A escrivã da Polícia Civil Maria Fernanda Gonçalves de Oliveira, 38 anos, garantiu na 2ª Câmara Cível do Tribunal de Justiça do Estado de Goiás (TJGO) a redução da carga horária de trabalho, sem prejuízo no salário, para acompanhamento médico da filha autista. Antes de recorrer à justiça, ela solicitou à Secretaria da Administração o fastamento para cuidar da filha, porém o pedido foi negado por seu superior e, posteriormente, ratificado pela Secretaria da Administração.

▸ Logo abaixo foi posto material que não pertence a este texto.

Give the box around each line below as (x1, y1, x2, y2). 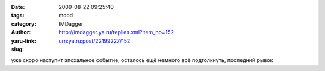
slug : (11, 45, 24, 52)
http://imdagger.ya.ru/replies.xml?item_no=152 (58, 29, 174, 36)
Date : (11, 4, 25, 10)
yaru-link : (11, 37, 36, 45)
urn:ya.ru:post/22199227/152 (58, 37, 131, 45)
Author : (11, 29, 31, 36)
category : (11, 20, 37, 27)
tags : (11, 12, 25, 19)

O advogado Diêgo Vilela, que defendeu a recorrente, ressalta que a questão "envolve direito à vida e à saúde, além da própria dignidade da pessoa humana, garantidos constitucionalmente e pelas legislações infraconstitucionais em vigor". Ainda segundo ele, "o conceito de necessidades especiais, que exigem atenção permanente, são situações de deficiências físicas ou mentais nas quais a presença do responsável seja fundamental na complementação do tratamento terapêutico ou na promoção de uma melhor integração do paciente na sociedade".
O relator recorreu à lei estadual nº 20.756/2020: "Ao servidor que seja pessoa com deficiência, na forma da lei, e exija cuidados especiais ou tenha, sob seus cuidados, cônjuge, companheiro, filho ou dependente, nessa mesma condição, poderá ser concedida redução de jornada de trabalho para o equivalente a seis horas diárias, 30 semanais e 150 horas mensais".
A suspeita da filha, Helena, ser portadora do Transtorno do Espectro Autista (TEA) surgiu durante uma consulta de rotina em janeiro de 2020, quando os pais foram alertados da possível condição neurológica da pequena. Foi adicionada a agenda de atendimentos médicos mais profissionais da saúde, e as consultas passaram a ser mais frequentes e a necessidade da presença da mãe também.
Em 2020, Maria Fernanda ocupava o posto de escrivã da Polícia Civil do Estado de Goiás na central de flagrantes, cargo no qual impossibilitava a ausência para acompanhar a filha, Helena, à época com três anos e meio, as consultas para detectar o diagnóstico de TEA. Hoje ela integra a equipe do grupo especializado em crimes patrimoniais.
No início, os superiores permitiam as saídas antes do horário para Maria Fernanda acompanhar a filha nas terapias, fonoaudiólogo, entre outros. Ela conta que eram cinco consultas por semana e, esse número, já estava reduzido para conseguir conciliar o trabalho e os cuidados com a Helena.
Entre as idas e vindas, a escrivã começou a ser questionada por colegas de trabalho. Frases como: "Você está inventando desculpas para não trabalhar", "não esquenta a cabeça, a sua filha não tem nada", "você está criando doença para sua filha", "ela não tem cara de autista", eram ouvidas por Maria Fernanda.
Mesmo que existissem pessoas preocupadas e com vontade de ajudar, o desconhecimento sobre o TEA conseguiu erguer barreiras intransponíveis o que dificultou ainda mais o processo de compreensão da situação. "Um autista não é igual ao outro. Eles são singulares, não dá para generalizar. A minha filha pode interagir com as pessoas quando está passeando, mas ela tem suas peculiaridades", afirma.
Além de precisar se adaptar à nova condição da pequena Helena, o peso do lado profissional e questões familiares desgastaram profundamente a saúde mental quanto às relações interpessoais de Maria Fernanda. Essa carga emocional a afastou devido a indícios de depressão.
De acordo com a mãe, a filha está se desenvolvendo a passos largos. "Antes ela não falava, apenas apontava e chorava muito. Hoje, ela conta histórias com nexo, sabe diferenciar a realidade do desenho animado, porém, ainda existem alguns fonemas que não consegue pronunciar", relata.
"Ela tem cinco anos e vive na sociedade. A Helena tem um interesse restrito, sensibilidade sonora, mas é muito curiosa e as terapias estão ajudando ela a se desenvolver rapidamente. Meu papel como mãe é conseguir inserir um ser humano apto a conviver na sociedade, e ela está mostrando grandes evoluções", diz.
Para Maria Fernanda, o sentimento que prevalece é de alívio e felicidade. "Esse processo marca a vitória da Helena, agora eu consigo trabalhar e acompanhá-la durante as terapias e trabalhar sem problemas, sem causar danos, seguindo a lei", finaliza.